On-orbit servicing and active debris removal can be part of the solution. If satellites can be inspected and repaired in orbit, potentially crippling malfunctions can be identified and mitigated without the satellite becoming part of the debris population. If a satellite still becomes inoperable, it can be safely removed from orbit. If healthy satellites can be refueled in orbit, they can be operated beyond their original design life, even given the necessity of collision avoidance maneuvers or orbital changes to optimize ground coverage. Furthermore, if subsystems and components of satellites are replaced throughout their lifetimes, spacecraft can be continuously upgraded to match market demand and to avoid technical and economic obsolescence. Therefore, operational on-orbit servicing systems can increase spacecraft capability and longevity, can provide flexibility in design and operations, and hence increase the overall return on investment on space systems.

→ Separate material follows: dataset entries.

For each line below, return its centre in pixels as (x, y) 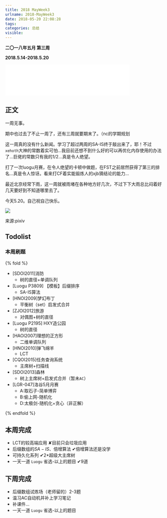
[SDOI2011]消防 (28, 273)
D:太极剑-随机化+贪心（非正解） (53, 403)
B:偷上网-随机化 (36, 397)
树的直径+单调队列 (39, 279)
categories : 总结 (22, 28)
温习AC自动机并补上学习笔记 (42, 498)
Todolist (18, 237)
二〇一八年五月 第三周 (28, 48)
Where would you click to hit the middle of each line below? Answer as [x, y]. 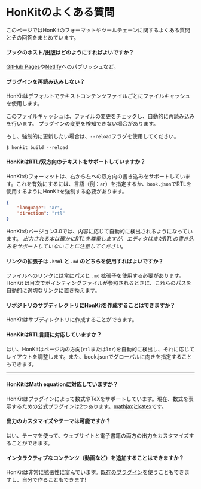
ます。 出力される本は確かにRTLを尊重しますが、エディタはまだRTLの [92, 239]
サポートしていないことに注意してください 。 [71, 247]
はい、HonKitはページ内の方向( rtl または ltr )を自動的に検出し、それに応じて [100, 349]
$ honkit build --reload [37, 148]
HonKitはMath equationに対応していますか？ [62, 384]
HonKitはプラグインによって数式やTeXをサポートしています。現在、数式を [97, 399]
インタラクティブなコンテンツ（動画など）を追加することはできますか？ [95, 458]
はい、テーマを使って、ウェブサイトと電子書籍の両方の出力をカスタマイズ [98, 436]

The value of on-orbit servicing was clearly demonstrated by the servicing missions executed by the Space Shuttle, most notably to the Hubble Space Telescope (Goodman, 2006; Joppin and Hastings, 2006). These missions clearly showed how on-orbit servicing can save a space mission and then continuously extend the lifetime and improve capabilities. Due to the high cost and risk associated with human spaceflight, the emphasis was soon placed on developing robotic systems able of replicating the servicing abilities of the Shuttle orbiter/astronaut teaming. This resulted in a number of demonstrator missions for rendezvous, formation flight, capture and servicing technologies, notably Engineering Test Satellite (ETS) VII in 1997 and Orbital Express in 2007 (Yoshida, 2003; Kennedy, 2008). After a brief hiatus, development of on-orbit servicing and debris removal systems is being pursued with renewed vigor, with NASA planning to fly its Restore-L refueling and relocation mission to a client in Low Earth Orbit in 2022 and DARPA continuing with its Robotic Servicing of Geostationary Satellites (RSGS) program (Reed et al., 2016; Roesler et al., 2017).
Before routine robotic servicing and removal missions become a reality, a number of economic, regulatory and technical problems remain to be solved. The primary technical challenges arise from the non-cooperative nature of client satellites and removal targets. With only a few exceptions, no satellite is equipped with sensor fiducials or capture interfaces that would facilitate rendezvous, final approach and capture. Furthermore, a debris object or a satellite in safe mode after a malfunction will not be in a stable attitude but will be tumbling, which makes the difficult task of characterizing its motion, identifying suitable capture features, approaching it, grasping it, stabilizing it and finally executing servicing operations a daunting challenge. Therefore, on-orbit servicing and active debris removal require substantial advances in the fields of sensing, relative navigation, path planning, controls, modeling of dynamic systems, robotics, communications and operations (Moosavian and Papadopoulos, 2007; Fong et al., 2013; Flores-Abbad et al., 2014; Shan et al., 2016; Wilde et al., 2019).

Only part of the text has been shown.